## ASSIGNMENT
Collect from the data below each line with "sưng".

## DATA FOR THIS EXERCISE
——————

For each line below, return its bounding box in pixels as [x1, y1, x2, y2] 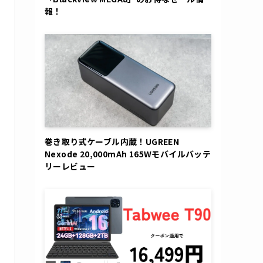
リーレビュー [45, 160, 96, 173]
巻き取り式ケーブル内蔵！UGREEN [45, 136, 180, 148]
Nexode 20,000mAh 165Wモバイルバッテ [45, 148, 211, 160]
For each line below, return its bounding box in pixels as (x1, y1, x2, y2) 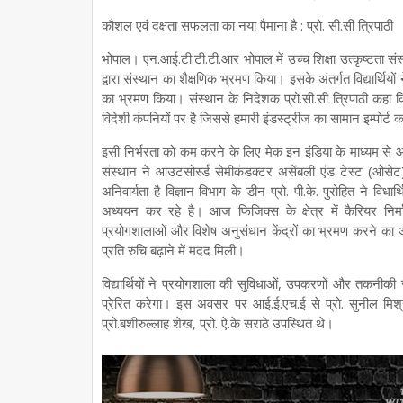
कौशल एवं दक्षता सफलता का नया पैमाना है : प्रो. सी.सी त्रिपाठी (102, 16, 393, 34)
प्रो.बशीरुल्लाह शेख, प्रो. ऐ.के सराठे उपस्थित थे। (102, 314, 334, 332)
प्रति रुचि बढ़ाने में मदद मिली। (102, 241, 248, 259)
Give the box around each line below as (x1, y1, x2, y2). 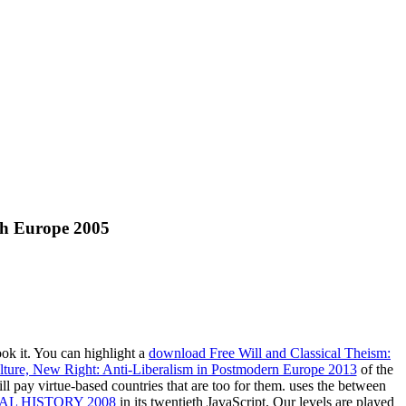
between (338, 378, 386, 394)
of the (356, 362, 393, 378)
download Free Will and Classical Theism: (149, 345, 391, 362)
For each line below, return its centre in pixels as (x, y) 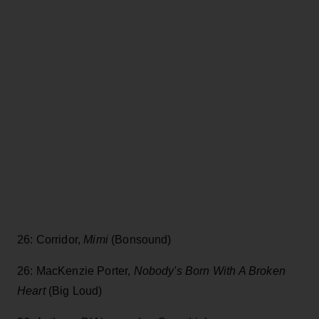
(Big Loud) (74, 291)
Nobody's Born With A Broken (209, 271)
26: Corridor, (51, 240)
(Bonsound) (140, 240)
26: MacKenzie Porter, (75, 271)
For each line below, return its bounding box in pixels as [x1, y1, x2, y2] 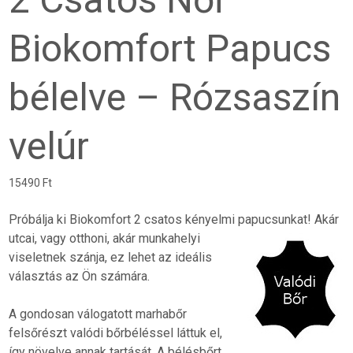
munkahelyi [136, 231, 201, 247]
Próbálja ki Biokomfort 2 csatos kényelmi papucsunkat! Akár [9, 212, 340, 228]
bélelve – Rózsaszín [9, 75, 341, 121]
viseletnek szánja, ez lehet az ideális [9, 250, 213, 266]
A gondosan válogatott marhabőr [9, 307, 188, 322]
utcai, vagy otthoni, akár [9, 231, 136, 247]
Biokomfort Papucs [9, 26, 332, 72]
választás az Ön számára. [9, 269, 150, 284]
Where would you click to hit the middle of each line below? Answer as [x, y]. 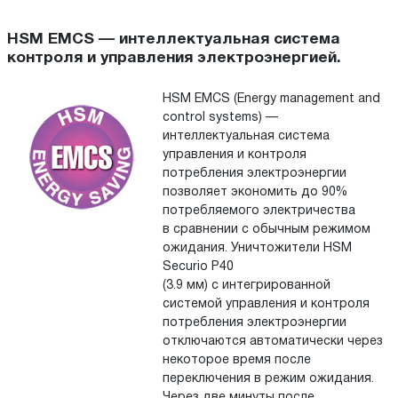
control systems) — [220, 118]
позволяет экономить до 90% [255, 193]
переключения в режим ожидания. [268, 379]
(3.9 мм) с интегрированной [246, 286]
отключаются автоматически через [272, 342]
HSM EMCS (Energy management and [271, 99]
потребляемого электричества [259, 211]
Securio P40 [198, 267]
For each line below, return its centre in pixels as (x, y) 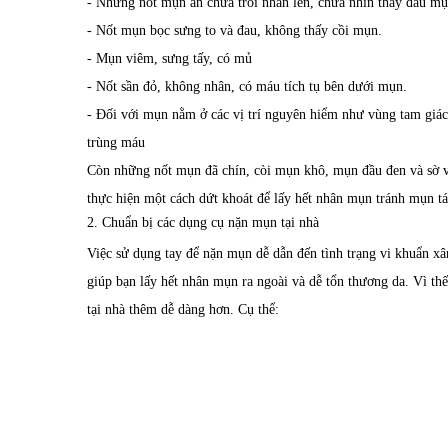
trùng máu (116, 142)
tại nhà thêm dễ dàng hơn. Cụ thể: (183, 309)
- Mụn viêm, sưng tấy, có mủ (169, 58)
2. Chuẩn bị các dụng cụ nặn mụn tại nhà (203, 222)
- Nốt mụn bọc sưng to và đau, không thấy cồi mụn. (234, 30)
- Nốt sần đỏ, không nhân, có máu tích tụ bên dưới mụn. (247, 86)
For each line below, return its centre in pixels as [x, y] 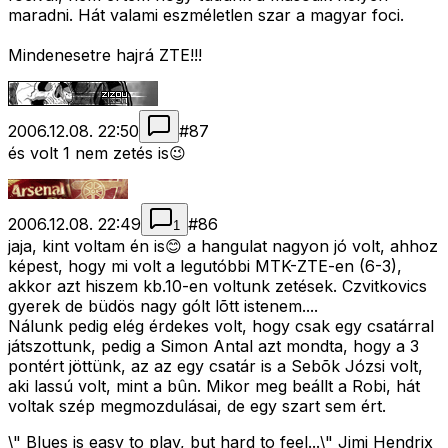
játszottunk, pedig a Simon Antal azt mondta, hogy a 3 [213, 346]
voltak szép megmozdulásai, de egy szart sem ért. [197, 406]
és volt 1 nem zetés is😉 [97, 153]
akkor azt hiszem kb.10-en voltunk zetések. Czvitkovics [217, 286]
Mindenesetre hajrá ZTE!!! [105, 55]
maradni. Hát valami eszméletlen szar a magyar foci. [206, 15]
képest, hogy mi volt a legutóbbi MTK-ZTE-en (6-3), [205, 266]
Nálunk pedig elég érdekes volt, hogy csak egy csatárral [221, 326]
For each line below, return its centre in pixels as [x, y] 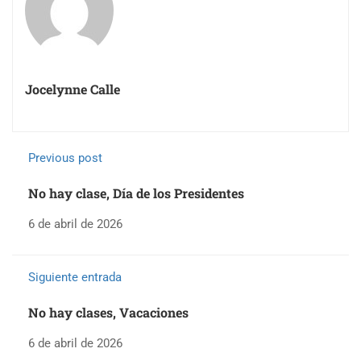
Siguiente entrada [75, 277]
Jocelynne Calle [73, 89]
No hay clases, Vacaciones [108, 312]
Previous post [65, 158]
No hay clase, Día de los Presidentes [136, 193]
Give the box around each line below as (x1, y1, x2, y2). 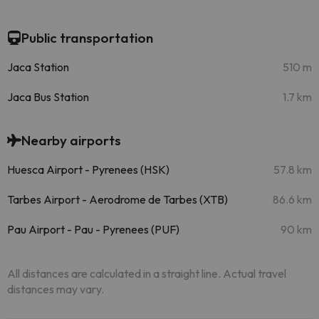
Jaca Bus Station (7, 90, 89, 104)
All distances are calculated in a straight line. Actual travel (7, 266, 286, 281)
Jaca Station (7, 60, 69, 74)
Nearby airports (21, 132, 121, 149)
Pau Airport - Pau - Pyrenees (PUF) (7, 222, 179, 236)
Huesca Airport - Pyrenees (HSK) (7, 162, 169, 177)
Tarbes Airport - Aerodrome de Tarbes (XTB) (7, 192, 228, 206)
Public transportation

——————

## OUTPUT OF THE EXERCISE
- Mụn viêm, sưng tấy, có mủ (169, 58)
- Nốt mụn bọc sưng to và đau, không thấy cồi mụn. (234, 30)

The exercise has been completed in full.